Я не дала ему договорить и так плакала… А он утешал, как мог. А мог только одним — не умирать. А так не бывает. И слезы мои не помогут, и ничего уже не поможет. А больно-то как! Если бы кто знал, как больно понимать свою беспомощность перед лицом вечности!

***

— Кофе? — первое, о чем спросил Рома, когда я вошла в его кабинет.

— Двойной. Ром, ты знаешь, на кого похож?

— На кого?

— На кота мартовского.

— Глаза масляные?

— Нет, уж больно потрепанный. Ты сам можешь следить за своим внешним видом? Ты же до женитьбы был супермальчик.

— Мне соседка стирала и гладила, я ей платил. А теперь у меня жена, дети. Три бабы в доме, стираем только пеленки, постель и детское, Ирка с их колготками мои рубашки засовывает.

— Вот и ходишь в колготках вместо рубашек. Позвоню я твоей Ирке.

— Катя, она и так тебя просто обожает! А ты еще указывать ей будешь. Не усложняй мне жизнь.

— А тебе, кроме тебя самого, никто жизнь не осложняет. Я как-то так думаю.

— У нас двое детей! Все! Я не хочу слушать. Как там Люба? Она работоспособна?

— Восстановится. Девочка у них получилась хорошая! Глазки, как пиалки, и синие, как у папы. Голову держит, переворачивается.

— Любишь ее? Вижу, что любишь.

— Внучка моя. Конечно, люблю.

— Катя, я спрошу, только не сердись. Твой мальчик понимает реальное состояние отца?

— Да он все понимает, а что недопонимает, так ему мой муж объясняет. Я не сержусь, Рома. Просто говорить об этом не хочу.

***

Дни шли за днями, недели за неделями, так еще два месяца миновало.
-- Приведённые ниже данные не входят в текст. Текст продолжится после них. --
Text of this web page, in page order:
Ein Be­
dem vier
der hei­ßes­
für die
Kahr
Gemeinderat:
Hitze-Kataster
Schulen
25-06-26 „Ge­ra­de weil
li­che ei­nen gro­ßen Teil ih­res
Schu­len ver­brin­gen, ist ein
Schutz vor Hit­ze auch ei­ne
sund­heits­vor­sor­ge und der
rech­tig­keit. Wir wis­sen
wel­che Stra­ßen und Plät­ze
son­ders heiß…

Люба вышла на работу, первую неделю она не брала дежурств, сразу после работы бежала домой к Маринке. Девочка имела нормальный для своих шести месяцев вес и развитие. Ее здоровье не вызывало сомнений. Она была веселым жизнерадостным ребенком. Марина Сергеевна — мать Саши — как ни странно, после нескольких курсов лечения в наркологии взялась за ум и совсем не пила, а может, маленькая Маринка так полюбилась бабушке, что Марина Сергеевна делала все, чтобы ей разрешили сидеть с девочкой. А может, Борисов пригрозил ей выселением на вольные хлеба. В общем, как только Маринке исполнилось полгода, Люба вышла на работу.

Саша был заместителем директора по клинической работе. Его кабинет находился рядом с кабинетом Корецкого. Два раза в неделю он делал обход всех отделений клиники с заведующими отделений, много консультировал, но больных почти не вел. Дежурил редко, один-два раза в месяц. Диссертацию по экономике защитил невероятно быстро.
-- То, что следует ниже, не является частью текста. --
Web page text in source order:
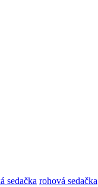
sedačka rohová sedačka
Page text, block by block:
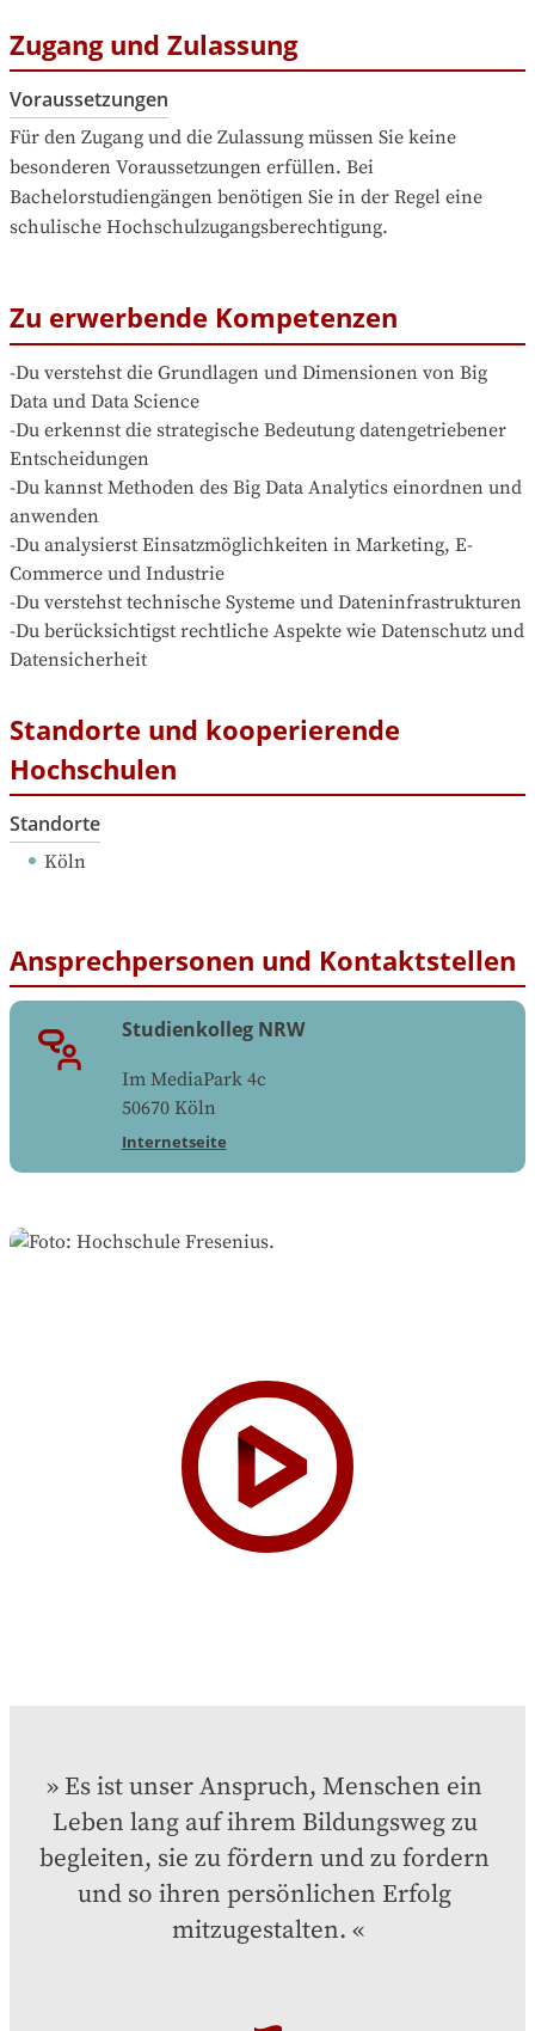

Мой мужчина ходил на работу через день, а то еще реже. Он просто разваливался на глазах. Утром с трудом вставал с постели, через двадцать шагов останавливался и отдыхал. Все свое время он старался посвятить детям, внукам и мне. Он часто повторял мне: «Я так люблю тебя, Катя!», и моя душа обливалась кровью.

‍​‌‌​​‌‌‌​​‌​‌‌​‌​​​‌​‌‌‌​‌‌​​​‌‌​​‌‌​‌​‌​​​‌​‌‌‍Почти каждую ночь он просыпался от боли в сердце, и мы с большим трудом сбивали давление. Будучи всю свою жизнь достаточно крупным мужчиной, он похудел до почти полного истощения. Есть почти не мог, задыхался.
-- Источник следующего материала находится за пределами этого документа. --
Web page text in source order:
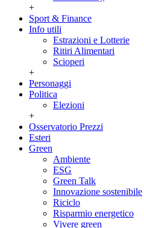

Люба в открытую выражала беспокойство. Она и подумать не могла, что отца может не стать. Да и как ей осознать такое, когда он для нее был всегда всем. Сашенька мой молчал, он все понимал, но не говорил о состоянии отца, сразу после школы шел к нему и все время проводил с ним, приводя к нам через день маленького Валерку.

Люба очень волновалась за отца. Она все старалась с ним поговорить, заставить его обследоваться, лечится, но он не хотел. Люба пошла ко мне.

— Екатерина Семеновна, я не понимаю, что происходит с отцом. Он не хочет разговаривать со мной на эту тему. Саша тоже отмалчивается. Может быть, вы мне скажете правду?

— Какую правду, Люба? Ты ее знаешь, но не хочешь признать. Ты хочешь услышать то, что тебя больше устроит. Любонька, я знаю, как ты его любишь, но ничего сделать нельзя. Он перенес три инфаркта, у него все время давление и ему восемьдесят лет.

— Но люди живут гораздо дольше, Екатерина Семеновна, может, нужно сделать шунтирование? Он сильный, он выдержит.

— Люба, дай ему решать самому.

Но она не принимала действительность, выдумывая новые и новые варианты лечения.